Afterwards, Neil suggested they split up.

‘I’ll head to Kingston,’ he said. Said he would check Bushy Park.

Did he?

A wave of nausea threatens to bring up the coffee he has just drunk. He puts his head between his knees and feels the sun on the back of his neck. His forehead pricks with perspiration and all he can see is that bag. The size of it. The brand-new condition of it. The size. The size, the size, the size.
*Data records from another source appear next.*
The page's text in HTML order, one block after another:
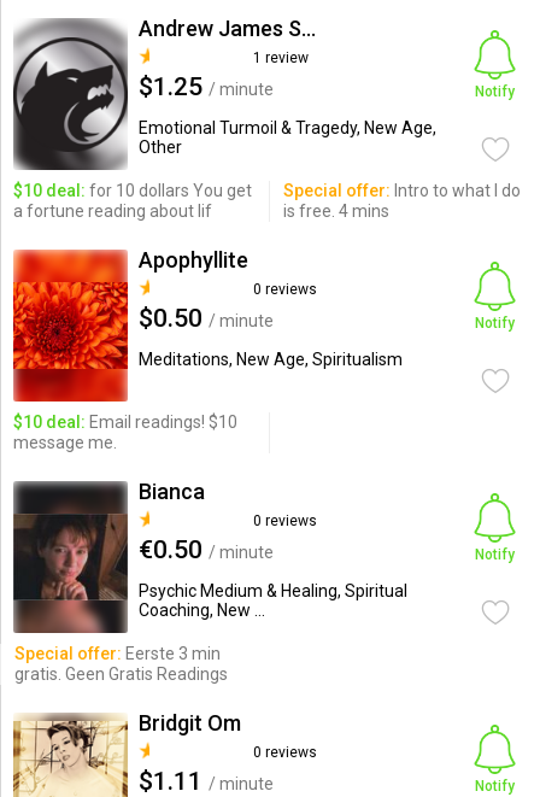
Andrew James Sanchez
1 review
$1.25 / minute
Emotional Turmoil & Tragedy, New Age,
Other
Notify
$10 deal: for 10 dollars You get
a fortune reading about lif
Special offer: Intro to what I do
is free. 4 mins
Apophyllite
0 reviews
$0.50 / minute
Meditations, New Age, Spiritualism
Notify
$10 deal: Email readings! $10
message me.
Bianca
0 reviews
€0.50 / minute
Psychic Medium & Healing, Spiritual
Coaching, New ...
Notify
Special offer: Eerste 3 min
gratis. Geen Gratis Readings
Bridgit Om
0 reviews
$1.11
/ minute
Notify

When Ava knocked for Neil, he was at home, which was unusual but not alarm-bell-ringing. Later, when the more unpleasant glimmer of suspicion fell upon them and their best friends, the dogs sniffed their way around their house too and found nothing. Nothing. Because Abi wasn’t – had never – been there. Afterwards, he and Neil separated again. They only hooked up in the evening – Neil said he’d been far as Barnes, handing out the printed photographs and taping posters to lamp posts from Strawberry Hill to Richmond.

Had he?

No idea. Matt knows only that they searched until midnight. Abi’s jacket was found the next morning.

But Bella told Ava that Neil was out all night, which means he didn’t go home, not then.